Please write out only the lines from the line with "Windows 10 Media" to the line with "choose to do, different", inclusive, exactly as they stand below, without the pictures.

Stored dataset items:
══════════
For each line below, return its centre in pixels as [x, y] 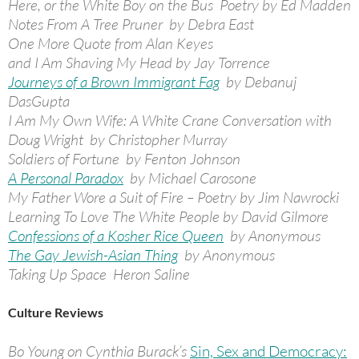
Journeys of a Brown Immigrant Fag [114, 82]
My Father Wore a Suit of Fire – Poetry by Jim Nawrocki [173, 197]
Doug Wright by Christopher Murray [118, 139]
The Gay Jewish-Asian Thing [93, 255]
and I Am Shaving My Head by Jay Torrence [139, 63]
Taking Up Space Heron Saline [99, 274]
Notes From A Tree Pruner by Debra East [131, 24]
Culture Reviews [56, 312]
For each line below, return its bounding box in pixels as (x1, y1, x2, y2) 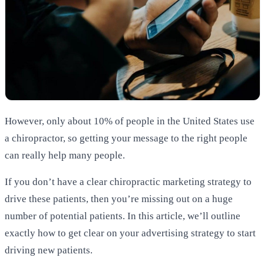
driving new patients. (5, 244, 93, 256)
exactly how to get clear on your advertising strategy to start (5, 227, 256, 239)
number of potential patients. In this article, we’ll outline (5, 210, 240, 222)
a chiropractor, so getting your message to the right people (5, 133, 247, 144)
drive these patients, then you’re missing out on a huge (5, 193, 233, 204)
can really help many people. (5, 150, 125, 161)
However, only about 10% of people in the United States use (5, 115, 255, 127)
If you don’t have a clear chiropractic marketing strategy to (5, 176, 252, 187)
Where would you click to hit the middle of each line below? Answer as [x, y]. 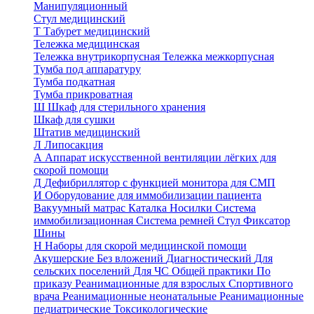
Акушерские [65, 258]
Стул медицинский [80, 19]
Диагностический [210, 258]
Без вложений [131, 258]
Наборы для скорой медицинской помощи [146, 246]
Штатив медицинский [87, 132]
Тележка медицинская [87, 44]
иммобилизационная [85, 220]
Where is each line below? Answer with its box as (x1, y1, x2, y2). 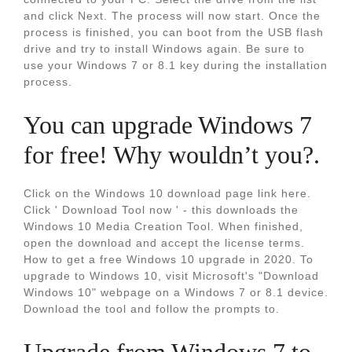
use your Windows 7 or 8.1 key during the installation (24, 59, 328, 71)
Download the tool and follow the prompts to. (24, 302, 280, 315)
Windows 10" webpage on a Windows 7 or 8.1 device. (24, 286, 328, 299)
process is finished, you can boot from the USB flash (24, 26, 324, 38)
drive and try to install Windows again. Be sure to (24, 42, 305, 55)
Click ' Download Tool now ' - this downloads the (24, 203, 299, 216)
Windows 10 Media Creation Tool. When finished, (24, 220, 303, 233)
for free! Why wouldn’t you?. (24, 141, 320, 169)
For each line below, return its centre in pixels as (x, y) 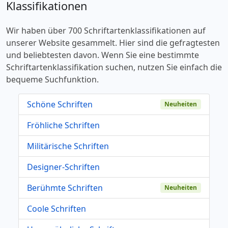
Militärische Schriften (68, 146)
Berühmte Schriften (65, 188)
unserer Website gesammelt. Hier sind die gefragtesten (113, 42)
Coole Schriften (56, 208)
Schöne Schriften (60, 104)
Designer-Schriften (63, 167)
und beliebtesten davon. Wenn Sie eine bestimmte (103, 55)
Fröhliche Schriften (63, 125)
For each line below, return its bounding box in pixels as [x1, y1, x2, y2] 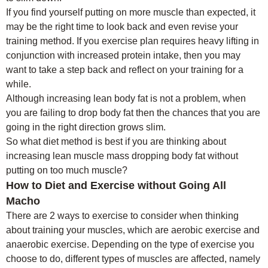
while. [6, 79, 31, 89]
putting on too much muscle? [6, 165, 127, 175]
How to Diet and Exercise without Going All [6, 179, 226, 191]
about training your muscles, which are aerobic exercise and [6, 225, 260, 235]
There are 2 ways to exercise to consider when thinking [6, 211, 239, 221]
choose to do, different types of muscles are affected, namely [6, 254, 260, 264]
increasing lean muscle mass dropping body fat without [6, 151, 238, 161]
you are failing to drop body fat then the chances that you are [6, 108, 260, 118]
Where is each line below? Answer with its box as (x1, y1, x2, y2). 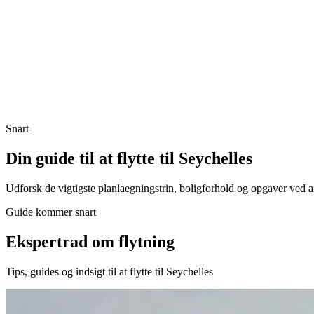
══════════
§ **Response to this task**:
Windows 10 Media Creation Tool. When finished, (24, 220, 303, 233)
for free! Why wouldn’t you?. (24, 141, 320, 169)
For each line below, return its centre in pixels as (x, y) 
Militärische Schriften (68, 146)
Berühmte Schriften (65, 188)
unserer Website gesammelt. Hier sind die gefragtesten (113, 42)
Coole Schriften (56, 208)
Schöne Schriften (60, 104)
Designer-Schriften (63, 167)
und beliebtesten davon. Wenn Sie eine bestimmte (103, 55)
Fröhliche Schriften (63, 125)
For each line below, return its bounding box in pixels as [x1, y1, x2, y2] 
while. [6, 79, 31, 89]
putting on too much muscle? [6, 165, 127, 175]
How to Diet and Exercise without Going All [6, 179, 226, 191]
about training your muscles, which are aerobic exercise and [6, 225, 260, 235]
There are 2 ways to exercise to consider when thinking [6, 211, 239, 221]
choose to do, different types of muscles are affected, namely [6, 254, 260, 264]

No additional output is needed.